Clearing the Clutter

“De-duping” speeds traffic on grocer’s WAN






From January 2009

By Fiona Soltes

 Sponsored by
                   

There’s no way around it: Expansion always comes with a price. And so, this year, as PCC Natural Markets opened its ninth customer-owned grocery store in the Pacific Northwest, management faced a serious question: Where were all the new hires in the central office going to put their desks? Building out its office space would have been expensive, so PCC decided to optimize its wide area network (WAN) so that employees could work from remote sites without any restrictions on access.

“For other folks, the ROI is somewhat different,” says Jeff Aaron, vice president of marketing for Santa Clara, Calif.-based Silver Peak Systems, the company that provided PCC’s solution. “Sometimes you’re spending a lot on bandwidth and you want to maximize that bandwidth. Sometimes you’re trying to do back-up or replication off-site, and WAN optimization can help with that. But with these guys, it was all about real estate costs.”

WAN optimization has been around for a decade, helping companies avoid having to buy bigger pipes for the transfer of data (going from a T1 line to a DS3 line can mean an increase of thousands of dollars per month). What is fairly new, however, is the process of de-duplication.

Basically, de-duplication software can look at all of the traffic moving across a WAN and ferret out the repetitive patterns. Then, rather than resending duplicate information, it is delivered locally. Take a 20-page PowerPoint presentation as an example: If just one slide has been changed, then that single slide would be the only one to move across the WAN.

In PCC’s case, the goal is to “leverage current technology as much as possible,” says Mary Beutjer, the co-op’s systems administrator. PCC is in the midst of integrating all of its systems, from ordering and receiving to sales, and automating as much as possible.

“There’s a lot of data that has to go back and forth between our stores and our office,” Beutjer says. “This just makes all of those file transfers more efficient.” That’s especially so with large batches, which previously were scheduled to run overnight.

“For the most part, things weren’t screeching to a halt, but occasionally, if we had to push down a bunch of information during the day with price changes or this or that, it would really slow things down,” she says. “Our primary goal in accelerating the network was to enhance the experience for those working at the store’s offices. That’s where there’s more of the impact, where people are happy with the performance.”

Future-proofing the WAN
When companies optimize their solutions for each individual application, Aaron says, each new version of that application may require an upgrade of the WAN optimization device. The difference with Silver Peak’s NX appliance, he says, is that it focuses on “future-proofing the WAN.”

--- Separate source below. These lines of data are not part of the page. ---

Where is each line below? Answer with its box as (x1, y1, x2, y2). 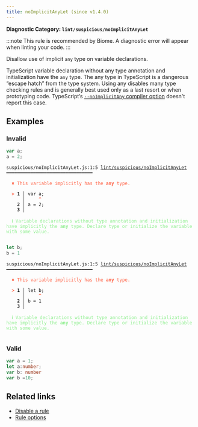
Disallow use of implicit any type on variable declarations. (6, 55, 149, 62)
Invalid (6, 134, 26, 142)
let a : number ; (6, 363, 42, 370)
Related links (6, 391, 56, 402)
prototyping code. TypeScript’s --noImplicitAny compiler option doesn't (6, 92, 185, 100)
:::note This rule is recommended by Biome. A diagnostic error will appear (6, 37, 189, 44)
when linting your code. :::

Every few months, he says, “there’s a new application being introduced in the average store or enterprise. Every year or so, people are looking at new applications to bump up their bandwidth.

“Our whole goal is to create a really flexible solution [such] that we don’t care what application comes down the road, we don’t care what the size of your link is down the road — we’re going to give you a flexible environment so you can deploy optimization with confidence,” he says.

Based in Seattle, PCC is a certified organic retail cooperative with sales of $115 million and an active membership of more than 42,000 households. The largest organic grocery co-op in the United States, it dates to 1953, when the Puget Consumers Co-op was headquartered in a garage.

At its inception, Beutjer says, the cooperative was simply about people banding together to buy groceries at lower prices. Now, however, PCC operates nine stores that offer a mix of gourmet and organic foods, much of it locally sourced. PCC opened the first grocery store in the United States to earn LEED gold certification for “green” design, and the goal for its newest store in Edmonds, Wash., is LEED platinum status.

In the sweet spot
PCC fits into the “sweet spot” of Silver Peak’s focus on helping large enterprises, which is based on the size of the WAN (or how much data is being moved), the number of locations involved and the number of applications a company runs over the WAN. For her part, Beutjer couldn’t be happier.

“Pretty much anything that’s not encrypted is dramatically sped up,” she says, “particularly once it’s been previously copied. Once the devices have seen that data on either end, subsequent transfers speed up dramatically. Our people often work with large spreadsheets, and the time it takes to open them has been reduced dramatically. It’s the same thing for pushing down batches; they just disappear really fast, as opposed to slowly having to wait for the process to finish on our end.”

Beutjer also is pleased that installation is easy enough that she’s been able to do it herself with the help of Silver Peak technicians. A global management system provides templates for the installation, but the company also offers to place experts onsite to make it “as easy as possible,” Aaron says.